Here we review the main behavioural and psychological factors that drive BNPL:

1) Lose aversion

2) Present bias

Loss aversion

Research has found that spending money triggers areas of the brain associated with pain and disgust and that different forms of payment trigger different levels of discomfort. The pain of making a payment depends on the amount to be paid and on the method by which payment is made. Consumers who paid by credit cards rather than cash seem to experience less of a pain and hence were more willing to incur a given expense. As cash represents a physical representation of value, we feel more pain as people literally see themselves losing money.

Credit cards can be considered a prototype to BNPL as they use the same premise, albeit the only difference is paying the total price at a later date. Paying with credit cards provides a smooth transactional process, essentially decoupling the pain of losing their money in exchange for a product as there is no real money counting/giving process. An MIT study looking at purchasing tickets to a basketball game found that card-paying students were willing to pay twice as much as cash-paying students. Payment via credit cards is perceived as parting with a lower monetary value.

In both cases, the pain is linked to loss aversion, which is the tendency to prefer avoiding losses to acquiring equivalent gains. E-commerce companies are particularly adept at this, and constantly create urgency, offer deadlines for discounts and other ways of creating a psychological phenomenon of FOMO.

In brief, we are built to avoid pain by all means, which, in our daily lives, is recurrent phenomenon every time we pay via cash or credit cards. Perception of payment sometime later feels less painful.

Present bias

We humans are built to be focused/biased in present. We value $100 more today then tomorrow, less the day after and even less in future. In other words, present bias represent that fact that people place a greater value on goods/income achieved in the present moment – rather than receiving the same goods/income in the future. It suggests given a choice between a payoff today and a pay off in the future; we will choose to have the pay off now.

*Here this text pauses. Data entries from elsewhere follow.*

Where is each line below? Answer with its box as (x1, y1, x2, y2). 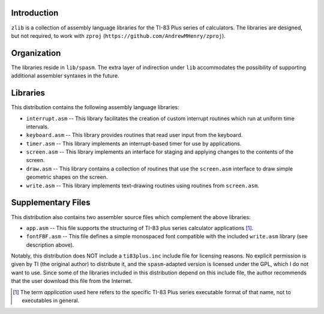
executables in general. (22, 297, 80, 304)
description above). (26, 241, 74, 249)
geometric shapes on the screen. (26, 174, 108, 181)
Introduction (11, 8, 59, 18)
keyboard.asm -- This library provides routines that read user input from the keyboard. (26, 131, 243, 139)
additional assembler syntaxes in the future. (11, 72, 119, 79)
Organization (11, 48, 61, 58)
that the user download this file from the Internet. (11, 277, 133, 285)
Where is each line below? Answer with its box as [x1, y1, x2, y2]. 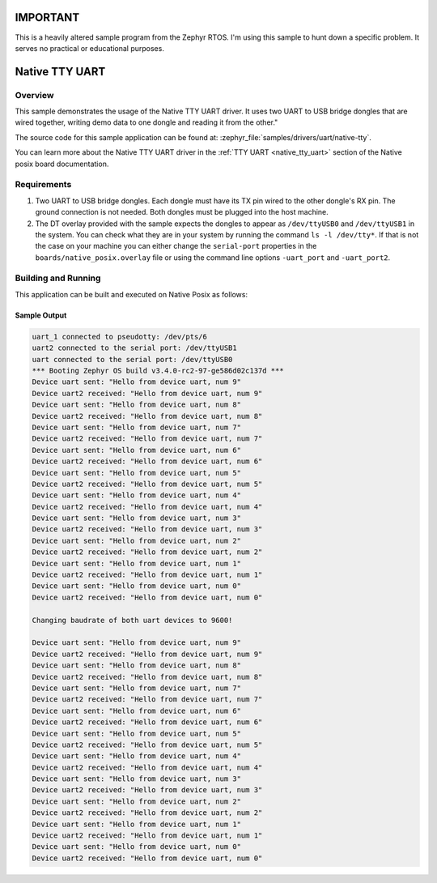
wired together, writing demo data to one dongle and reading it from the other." [15, 117, 278, 127]
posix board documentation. [15, 159, 109, 168]
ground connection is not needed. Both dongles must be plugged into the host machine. [35, 207, 329, 217]
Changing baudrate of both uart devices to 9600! [32, 616, 233, 625]
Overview [15, 89, 54, 100]
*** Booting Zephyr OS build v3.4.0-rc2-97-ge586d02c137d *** [32, 366, 284, 376]
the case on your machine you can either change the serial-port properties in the [35, 241, 317, 251]
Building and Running [15, 272, 101, 284]
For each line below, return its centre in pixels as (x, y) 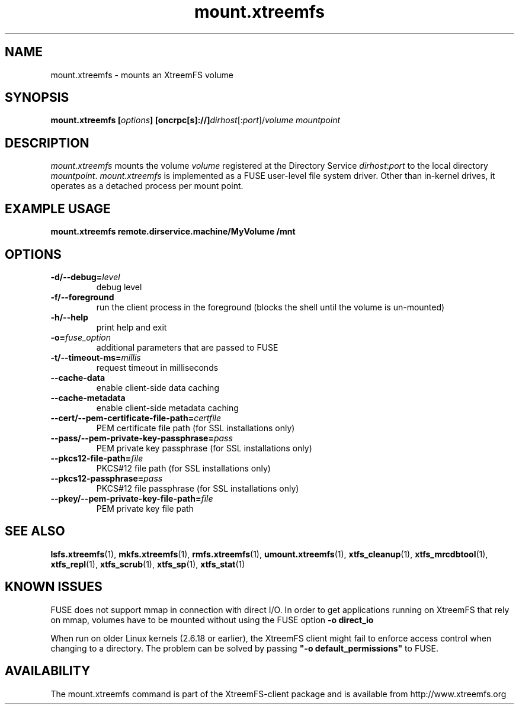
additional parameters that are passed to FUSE (187, 347)
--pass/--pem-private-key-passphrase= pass (142, 438)
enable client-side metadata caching (167, 408)
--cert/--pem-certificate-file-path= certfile (136, 418)
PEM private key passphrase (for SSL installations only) (204, 448)
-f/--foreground (82, 297)
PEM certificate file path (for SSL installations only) (196, 428)
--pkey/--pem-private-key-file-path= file (132, 498)
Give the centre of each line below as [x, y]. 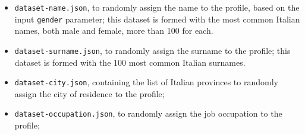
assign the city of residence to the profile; [89, 93]
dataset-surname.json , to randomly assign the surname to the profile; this [152, 50]
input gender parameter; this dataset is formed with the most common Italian [157, 19]
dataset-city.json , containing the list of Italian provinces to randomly [146, 82]
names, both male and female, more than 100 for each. [114, 30]
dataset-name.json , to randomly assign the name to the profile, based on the [157, 7]
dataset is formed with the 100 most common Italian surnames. [130, 62]
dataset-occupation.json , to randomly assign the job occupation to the [148, 113]
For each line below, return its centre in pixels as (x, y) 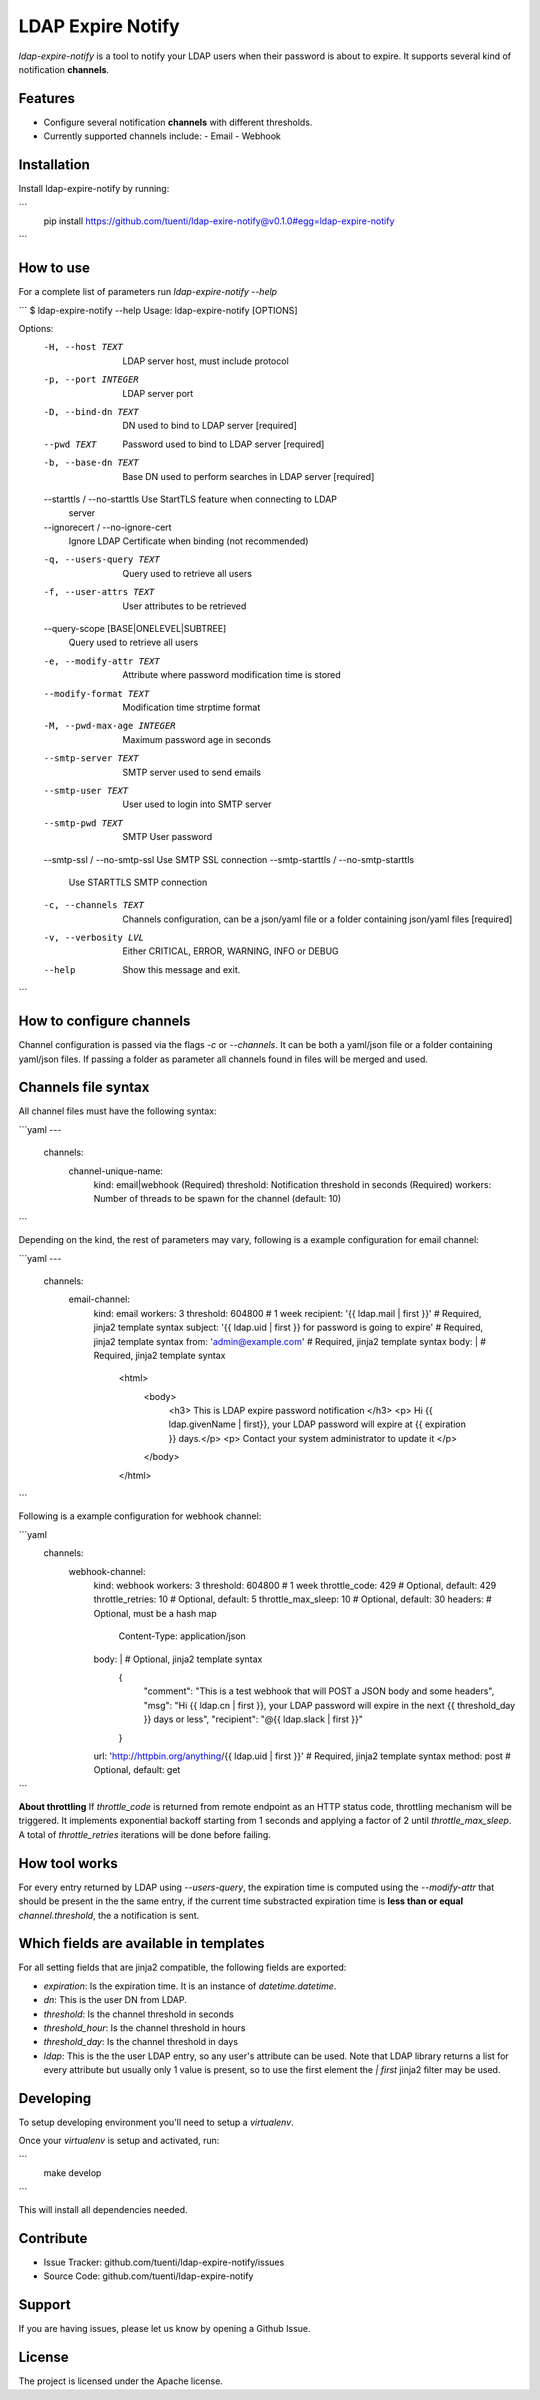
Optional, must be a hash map (155, 1613)
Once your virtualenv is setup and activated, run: (119, 2141)
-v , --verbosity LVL (94, 938)
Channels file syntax (84, 1087)
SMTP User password (167, 837)
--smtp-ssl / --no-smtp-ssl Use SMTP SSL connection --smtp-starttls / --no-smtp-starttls (229, 859)
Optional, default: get (137, 1770)
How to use (54, 268)
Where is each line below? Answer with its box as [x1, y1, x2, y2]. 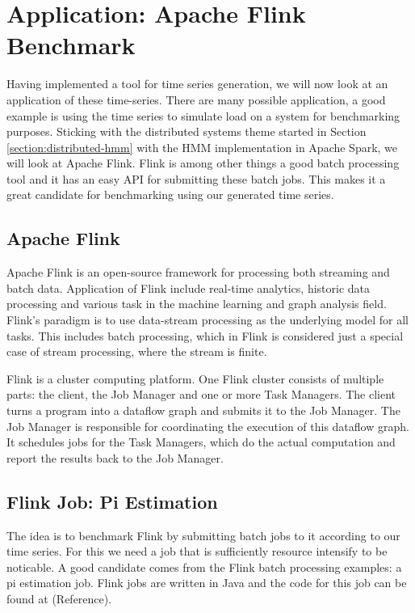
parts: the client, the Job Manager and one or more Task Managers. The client [6, 386, 396, 403]
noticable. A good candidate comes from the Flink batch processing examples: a [6, 558, 402, 575]
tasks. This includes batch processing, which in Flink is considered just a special [6, 327, 404, 344]
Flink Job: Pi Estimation [6, 488, 218, 514]
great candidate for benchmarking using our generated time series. [6, 186, 334, 203]
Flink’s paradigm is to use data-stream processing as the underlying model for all [6, 311, 409, 328]
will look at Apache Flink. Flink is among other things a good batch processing [6, 154, 400, 171]
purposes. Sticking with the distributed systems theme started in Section [6, 123, 367, 140]
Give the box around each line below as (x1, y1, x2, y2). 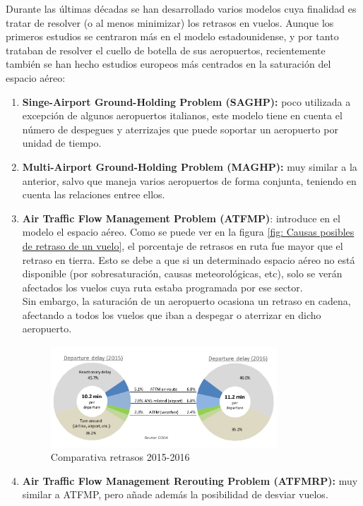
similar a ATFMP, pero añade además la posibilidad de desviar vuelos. (22, 487, 328, 502)
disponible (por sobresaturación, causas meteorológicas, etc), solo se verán (22, 266, 343, 281)
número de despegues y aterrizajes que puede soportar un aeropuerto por (22, 121, 338, 136)
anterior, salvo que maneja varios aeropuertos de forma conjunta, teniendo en (22, 173, 357, 188)
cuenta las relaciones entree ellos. (22, 187, 165, 202)
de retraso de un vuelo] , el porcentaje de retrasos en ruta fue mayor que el (22, 238, 343, 253)
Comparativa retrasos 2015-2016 (50, 450, 190, 464)
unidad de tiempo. (22, 135, 102, 150)
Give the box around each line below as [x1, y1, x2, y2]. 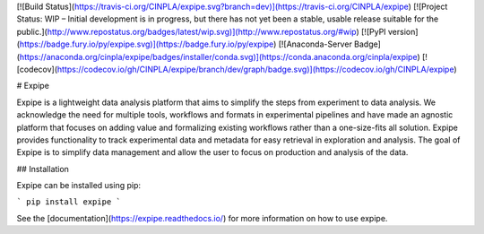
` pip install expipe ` [16, 197, 121, 207]
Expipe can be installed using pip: [16, 180, 142, 191]
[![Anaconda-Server [278, 39, 353, 49]
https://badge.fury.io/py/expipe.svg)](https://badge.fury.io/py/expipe [19, 39, 274, 49]
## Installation [16, 163, 69, 174]
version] [387, 26, 419, 37]
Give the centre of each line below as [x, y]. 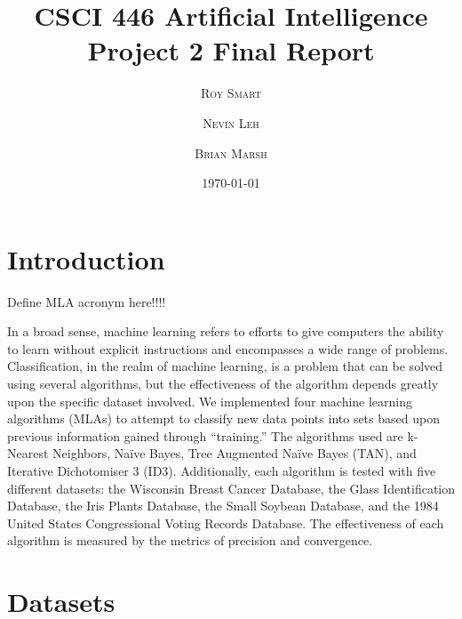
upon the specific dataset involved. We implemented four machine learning [210, 401]
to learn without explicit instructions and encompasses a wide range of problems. [228, 348]
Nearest [28, 453]
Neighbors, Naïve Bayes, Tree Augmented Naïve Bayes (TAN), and [235, 453]
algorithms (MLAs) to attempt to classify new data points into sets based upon [223, 418]
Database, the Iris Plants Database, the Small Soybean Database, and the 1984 [223, 506]
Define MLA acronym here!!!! [87, 301]
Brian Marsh [231, 153]
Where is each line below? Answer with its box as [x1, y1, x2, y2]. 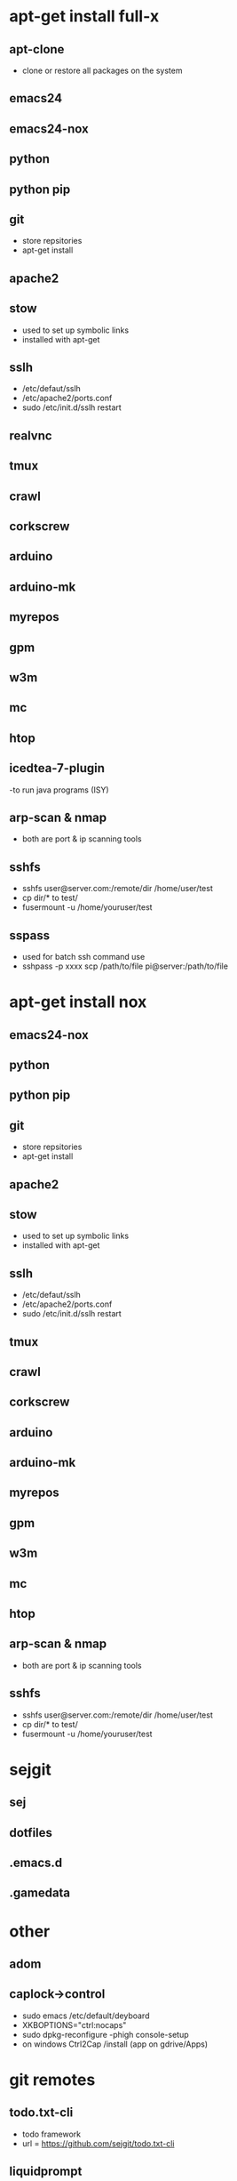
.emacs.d [9, 1855, 63, 1871]
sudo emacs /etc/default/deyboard [21, 2010, 150, 2021]
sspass [9, 928, 51, 943]
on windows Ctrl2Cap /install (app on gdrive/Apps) [21, 2039, 209, 2049]
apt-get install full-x [9, 6, 160, 27]
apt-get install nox [9, 992, 147, 1012]
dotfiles [9, 1825, 53, 1840]
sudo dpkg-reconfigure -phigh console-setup [21, 2029, 189, 2040]
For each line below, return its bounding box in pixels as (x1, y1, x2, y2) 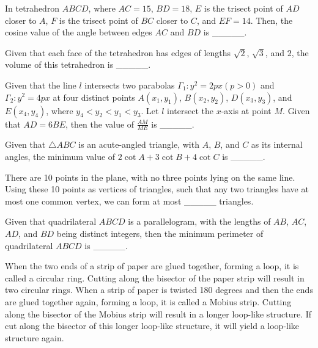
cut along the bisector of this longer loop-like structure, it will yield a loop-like (5, 319, 300, 332)
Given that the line (5, 78, 76, 91)
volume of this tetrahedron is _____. (5, 58, 151, 71)
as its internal (251, 138, 303, 151)
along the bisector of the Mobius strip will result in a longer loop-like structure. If (5, 307, 312, 320)
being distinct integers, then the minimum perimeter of (56, 227, 264, 239)
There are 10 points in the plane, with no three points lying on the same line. (5, 170, 295, 183)
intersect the (167, 104, 213, 117)
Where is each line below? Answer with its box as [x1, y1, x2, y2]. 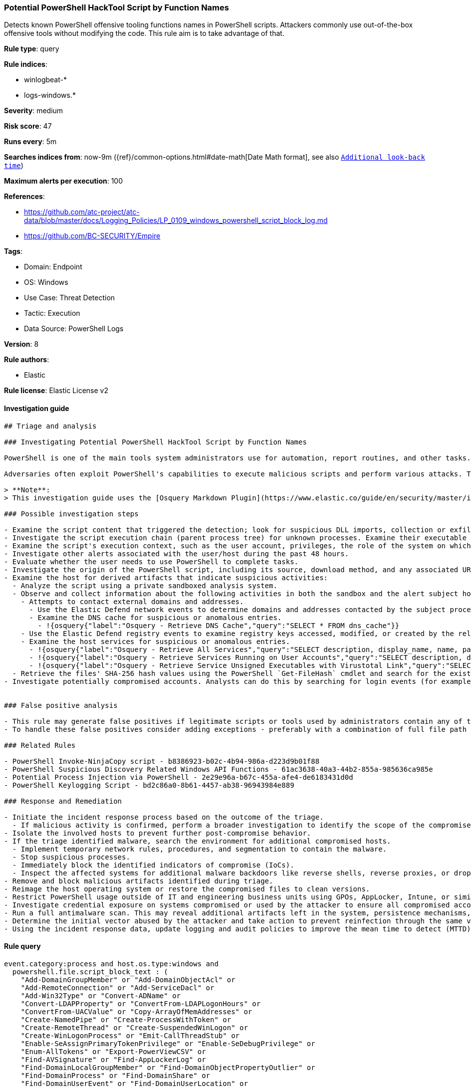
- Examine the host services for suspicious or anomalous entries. [20, 637, 290, 646]
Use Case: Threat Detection [24, 293, 115, 302]
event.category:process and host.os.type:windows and [4, 959, 219, 968]
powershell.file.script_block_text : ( [12, 967, 168, 976]
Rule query [4, 942, 41, 951]
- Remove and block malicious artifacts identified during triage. [4, 876, 273, 885]
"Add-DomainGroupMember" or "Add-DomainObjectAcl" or [20, 975, 235, 984]
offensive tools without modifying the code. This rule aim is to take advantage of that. [4, 29, 284, 38]
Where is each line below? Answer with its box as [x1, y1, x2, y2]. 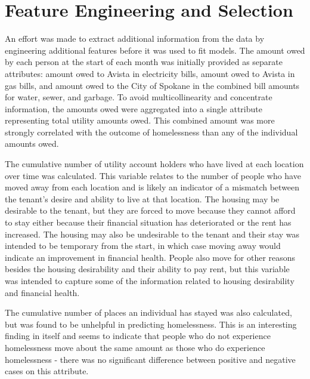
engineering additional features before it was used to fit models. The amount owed [5, 44, 305, 56]
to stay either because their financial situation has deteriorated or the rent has [5, 216, 292, 229]
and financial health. [5, 286, 80, 298]
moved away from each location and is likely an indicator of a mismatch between [5, 181, 300, 193]
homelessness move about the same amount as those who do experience [5, 341, 265, 353]
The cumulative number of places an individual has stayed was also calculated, [5, 306, 292, 319]
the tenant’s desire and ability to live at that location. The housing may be [5, 192, 280, 205]
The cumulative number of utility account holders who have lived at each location [5, 158, 304, 170]
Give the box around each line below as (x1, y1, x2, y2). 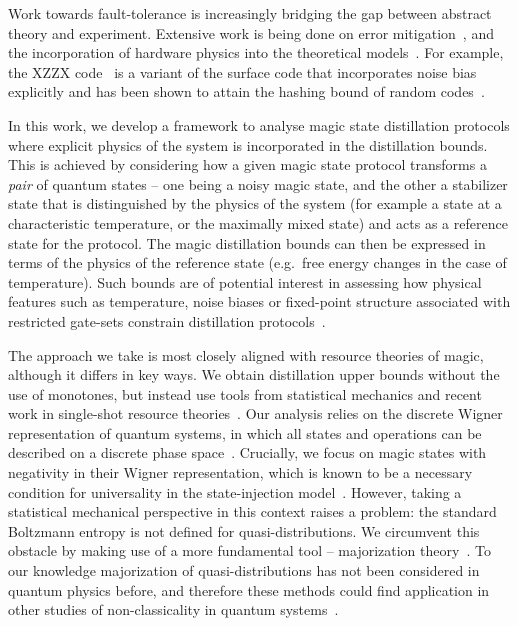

The timing of payments impacts the perceived value of a product. For example, people that pay for gym memberships monthly are more likely to exercise and renew their memberships compared to those that pay annually. These services provide a balance between pain and the perceived value/connection to the product. The focus shifts towards paying in future via smaller instalments, which are perceived as appealing and more affordable. As a result of tangible cash being abstracted away from us, it is harder to resist our impulse not to shop/consume via BNPL.

The BNPL business model is heavily relying on payment in future in various industries. Flexible options from ‘buy now, stay later‘ hotelier packages supporting Asian tourism, to car manufacturers’ deferred payment plans for boosting car sales, all the way to ‘fly now, pay later‘ air travel are increasingly popular.

You may ask what is the result of these two phenomena combined? Studies show that tourists (and pretty much any anyone) with high loss aversion and high present bias are more likely to overspend.